Innovation, disruptive technologies and transformation in vascular surgery

The digital transformation has reached the discipline of vascular surgery and although the basic principles of physician-patient relationship remain untouched, technical innovations such as robotics, surgical navigation, artificial intelligence, augmented/virtual reality (AR/VR) and 3D printing require our attention. It is essential that these digital technologies are critically evaluated and followed up with respect to their potential application and implementation. Despite the beneficial results of robotic systems in other surgical disciplines, they are currently not frequently used in vascular surgery. In contrast, intraoperative navigation is widely implemented and facilitates the execution of complex endovascular procedures.
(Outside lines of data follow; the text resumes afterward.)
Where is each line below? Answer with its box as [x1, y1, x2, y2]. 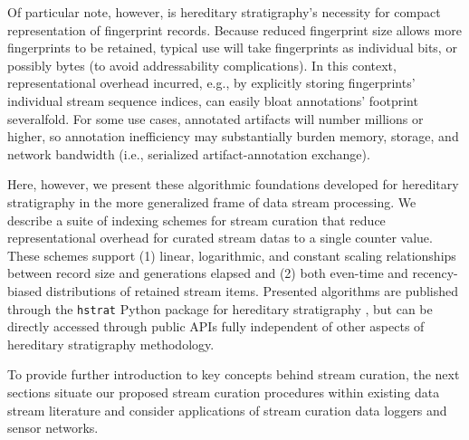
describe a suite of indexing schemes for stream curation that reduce [7, 210, 386, 229]
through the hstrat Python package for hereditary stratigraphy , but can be [7, 299, 433, 318]
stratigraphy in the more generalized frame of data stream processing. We [7, 192, 416, 211]
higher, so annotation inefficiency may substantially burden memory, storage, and [7, 127, 459, 146]
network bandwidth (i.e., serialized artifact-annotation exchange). [7, 144, 370, 163]
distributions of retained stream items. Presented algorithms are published [45, 281, 459, 300]
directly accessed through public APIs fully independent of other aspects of [7, 317, 425, 336]
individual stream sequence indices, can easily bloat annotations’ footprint [7, 91, 418, 110]

Due to the broad diversification, the topic of artificial intelligence can only be cursorily mentioned but is considered highly relevant with respect to its influence in the context of image recognition, data analysis and procedural surveillance. The current fields of application for AR/VR devices encompass simulation and training with the potential advantages of saving time and reduction of errors. The AR technology has already been tested for use in surgery (but is not yet mature enough for the practice), whereas for VR the question of the principal possibility for use in surgery must still be clarified. In addition to the use for clarification, training and simulation purposes 3D printing technology also enables the production of individualized high-fidelity 3D surgical templates. The technologies presented here for the digital transformation of surgery (surgery 4.0) represent very promising innovations and their implementation enables the next important step in the direction of patient-specific precision medicine.

Automated summary

The digital transformation has impacted vascular surgery with innovations such as robotics, surgical navigation, artificial intelligence, augmented/virtual reality, and 3D printing. These technologies require critical evaluation and consideration of their potential applications and implementations. Though robotic systems are not commonly used in vascular surgery, intraoperative navigation is widely implemented, and artificial intelligence plays a significant role in image recognition, data analysis, and procedural supervision. AR/VR devices have potential applications in simulation and training, while 3D printing enables the production of personalized surgical templates. These technologies represent promising innovations for patient-specific precision medicine.